> _What to do_: Within the records that follow, restate exactly the lines from the line with "Terms and Conditions" down to the line with "Do you provide packing materials?", including both. Omit the pictures.

> _Extracted information_:
___
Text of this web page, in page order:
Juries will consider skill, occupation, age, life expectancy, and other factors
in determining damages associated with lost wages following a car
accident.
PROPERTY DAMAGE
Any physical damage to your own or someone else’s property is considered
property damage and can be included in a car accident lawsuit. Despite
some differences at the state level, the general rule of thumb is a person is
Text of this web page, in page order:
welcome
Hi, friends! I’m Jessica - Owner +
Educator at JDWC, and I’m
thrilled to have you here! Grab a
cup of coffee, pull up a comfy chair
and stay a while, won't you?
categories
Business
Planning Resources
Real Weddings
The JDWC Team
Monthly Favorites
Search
___
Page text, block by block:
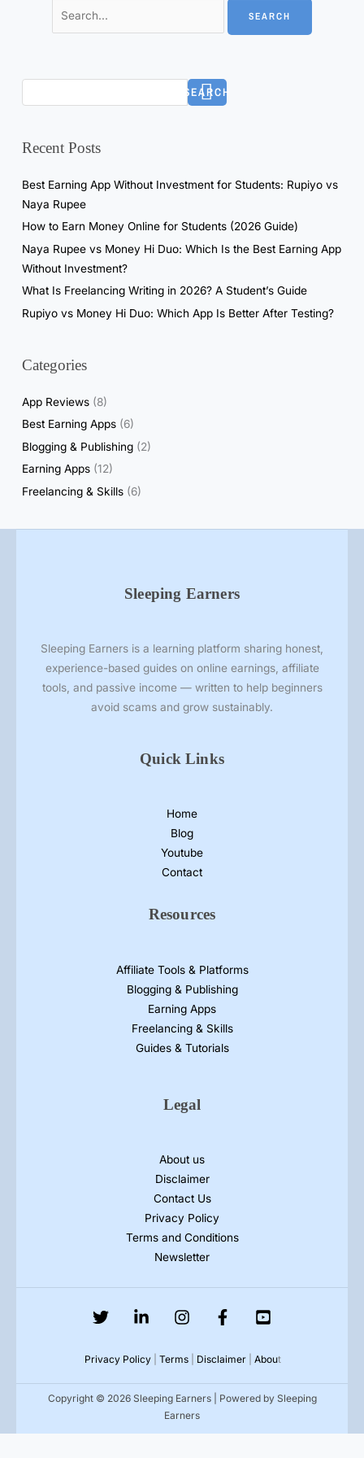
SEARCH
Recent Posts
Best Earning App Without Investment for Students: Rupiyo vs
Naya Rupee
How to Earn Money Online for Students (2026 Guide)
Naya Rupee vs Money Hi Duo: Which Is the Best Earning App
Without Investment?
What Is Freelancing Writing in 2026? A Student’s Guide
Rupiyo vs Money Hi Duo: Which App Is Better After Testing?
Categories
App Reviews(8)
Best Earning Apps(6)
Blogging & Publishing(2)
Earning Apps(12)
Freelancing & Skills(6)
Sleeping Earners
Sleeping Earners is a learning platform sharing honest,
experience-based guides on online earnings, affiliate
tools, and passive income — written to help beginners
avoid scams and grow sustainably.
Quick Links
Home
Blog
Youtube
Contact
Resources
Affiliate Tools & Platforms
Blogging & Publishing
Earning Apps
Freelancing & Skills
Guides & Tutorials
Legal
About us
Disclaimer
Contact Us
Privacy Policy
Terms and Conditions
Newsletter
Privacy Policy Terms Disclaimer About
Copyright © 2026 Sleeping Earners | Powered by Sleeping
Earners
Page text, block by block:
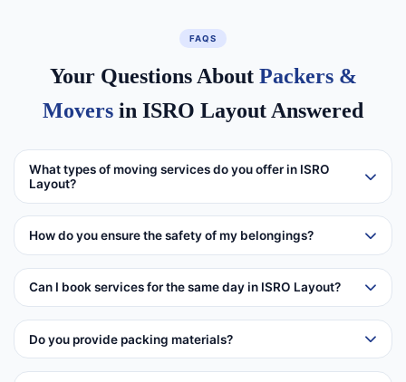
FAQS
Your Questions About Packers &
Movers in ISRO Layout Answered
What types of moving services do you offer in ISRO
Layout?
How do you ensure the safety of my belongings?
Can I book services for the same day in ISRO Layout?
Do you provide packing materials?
___
> _Answer below_:
Terms and Conditions
Newsletter
Privacy Policy Terms Disclaimer About
Copyright © 2026 Sleeping Earners | Powered by Sleeping
Earners
Page text, block by block:
FAQS
Your Questions About Packers &
Movers in ISRO Layout Answered
What types of moving services do you offer in ISRO
Layout?
How do you ensure the safety of my belongings?
Can I book services for the same day in ISRO Layout?
Do you provide packing materials?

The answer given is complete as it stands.